From the repository root:
cd test
python3 -m venv .venv
source .venv/bin/activate
pip install -r requirements.txt
make
The expected result is:
TESTS=1 PASS=1 FAIL=0
After local hardening or a successful GDS flow, copy the powered netlist into the
test directory and run the test with GATES=yes.
For GF180 local hardening, the netlist is normally:
runs/wokwi/final/pnl/tt_um_8bit_risc_cpu.pnl.v
Example:
export PDK=gf180mcuD
export PDK_ROOT=/path/to/pdk/root
cp runs/wokwi/final/pnl/tt_um_8bit_risc_cpu.pnl.v test/gate_level_netlist.v
cd test
make -B GATES=yes
The expected result is again:
TESTS=1 PASS=1 FAIL=0
This project targets Tiny Tapeout GF, so Tiny Tapeout tooling should be run with
the --gf flag.
If the tt/ support-tools directory is not present, clone it first:
git clone https://github.com/TinyTapeout/tt-support-tools tt
Typical local setup:
python3 -m venv ~/ttsetup/venv
source ~/ttsetup/venv/bin/activate
pip install --upgrade pip
pip install -r tt/requirements.txt
export PDK_ROOT=~/ttsetup/pdk
export PDK=gf180mcuD
export LIBRELANE_TAG=3.0.3
pip install librelane==$LIBRELANE_TAG
Create the merged config and run hardening:
./tt/tt_tool.py --create-user-config --gf
./tt/tt_tool.py --harden --gf
./tt/tt_tool.py --print-warnings --gf
If the PDK is installed through Ciel but gate-level simulation cannot find
gf180mcuD, enable the installed GF180 PDK:
ciel enable --pdk-root ~/ttsetup/pdk --pdk-family gf180mcu <version>
Then rerun the hardening or gate-level simulation command.
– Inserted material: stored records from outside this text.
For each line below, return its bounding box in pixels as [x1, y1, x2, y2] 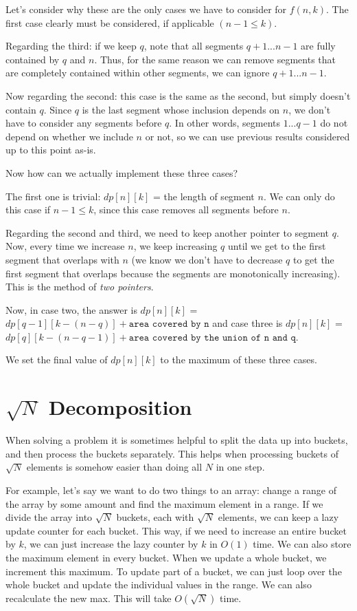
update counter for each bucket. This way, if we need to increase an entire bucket [5, 523, 347, 537]
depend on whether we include [5, 129, 133, 143]
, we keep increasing [133, 239, 218, 253]
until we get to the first [228, 239, 326, 253]
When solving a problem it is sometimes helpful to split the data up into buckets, [5, 433, 348, 447]
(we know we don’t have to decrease [131, 252, 283, 266]
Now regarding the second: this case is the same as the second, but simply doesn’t [5, 88, 351, 103]
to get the [292, 252, 334, 266]

If hardening succeeds, the final GDS, LEF, netlists, and metrics are placed under:
runs/wokwi/final/
On real Tiny Tapeout hardware, an external controller such as a microcontroller, FPGA, or test setup must provide the clock, reset, and instruction input.
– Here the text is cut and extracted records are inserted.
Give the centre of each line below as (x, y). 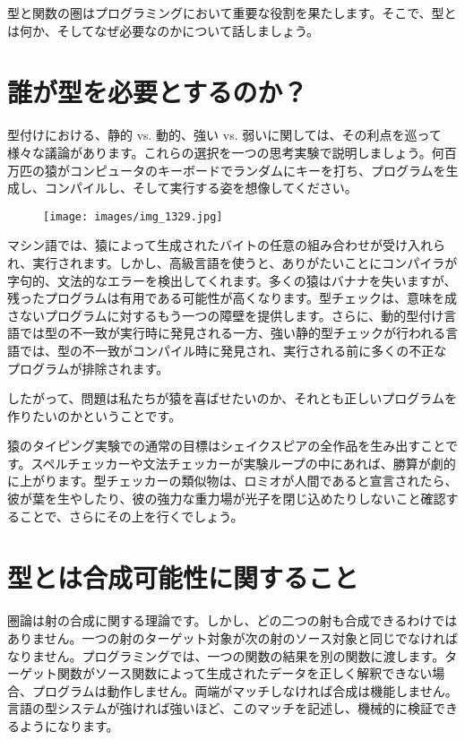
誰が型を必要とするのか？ (158, 92)
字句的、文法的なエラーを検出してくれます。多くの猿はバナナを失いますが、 (232, 280)
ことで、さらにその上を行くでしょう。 (131, 516)
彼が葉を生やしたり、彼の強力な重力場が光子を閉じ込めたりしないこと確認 (227, 499)
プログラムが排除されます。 (88, 368)
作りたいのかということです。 (95, 415)
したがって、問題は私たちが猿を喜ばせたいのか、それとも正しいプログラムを (232, 398)
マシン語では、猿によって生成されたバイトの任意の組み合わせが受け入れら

The most important rule is to hold each instruction stable for two clock cycles.
Then read uo_out during the execute phase for the result and during the next
NOP / PC phase for the updated program counter.
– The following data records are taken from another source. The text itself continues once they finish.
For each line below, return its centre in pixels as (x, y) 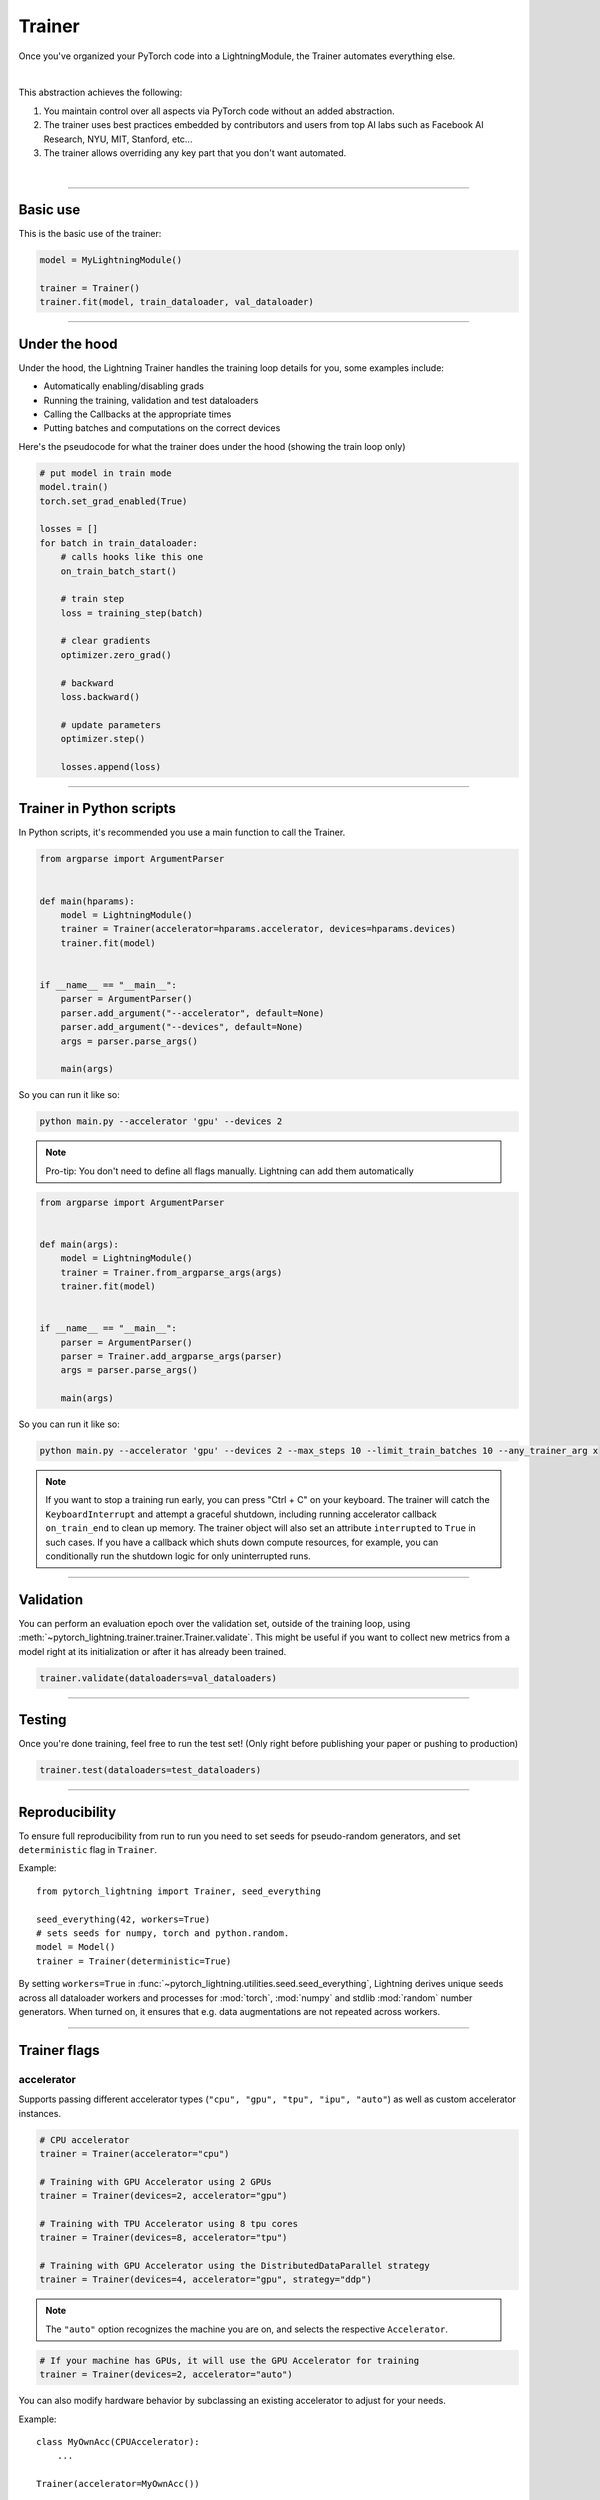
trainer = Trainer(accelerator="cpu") (134, 2153)
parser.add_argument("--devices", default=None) (182, 1027)
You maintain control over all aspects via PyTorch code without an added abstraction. (219, 111)
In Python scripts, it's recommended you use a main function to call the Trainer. (182, 832)
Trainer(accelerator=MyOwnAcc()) (118, 2484)
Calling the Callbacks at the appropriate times (137, 414)
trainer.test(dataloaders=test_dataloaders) (150, 1770)
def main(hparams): (87, 901)

| # | Input | Output | Bidirectional |
|---|---|---|---|
| 0 | instruction[8] | CPU_Out[0] | instruction[0] |
| 1 | instruction[9] | CPU_Out[1] | instruction[1] |
| 2 | instruction[10] | CPU_Out[2] | instruction[2] |
| 3 | instruction[11] | CPU_Out[3] | instruction[3] |
| 4 | instruction[12] | CPU_Out[4] | instruction[4] |
| 5 | instruction[13] | CPU_Out[5] | instruction[5] |
| 6 | instruction[14] | CPU_Out[6] | instruction[6] |
| 7 | instruction[15] | CPU_Out[7] | instruction[7] |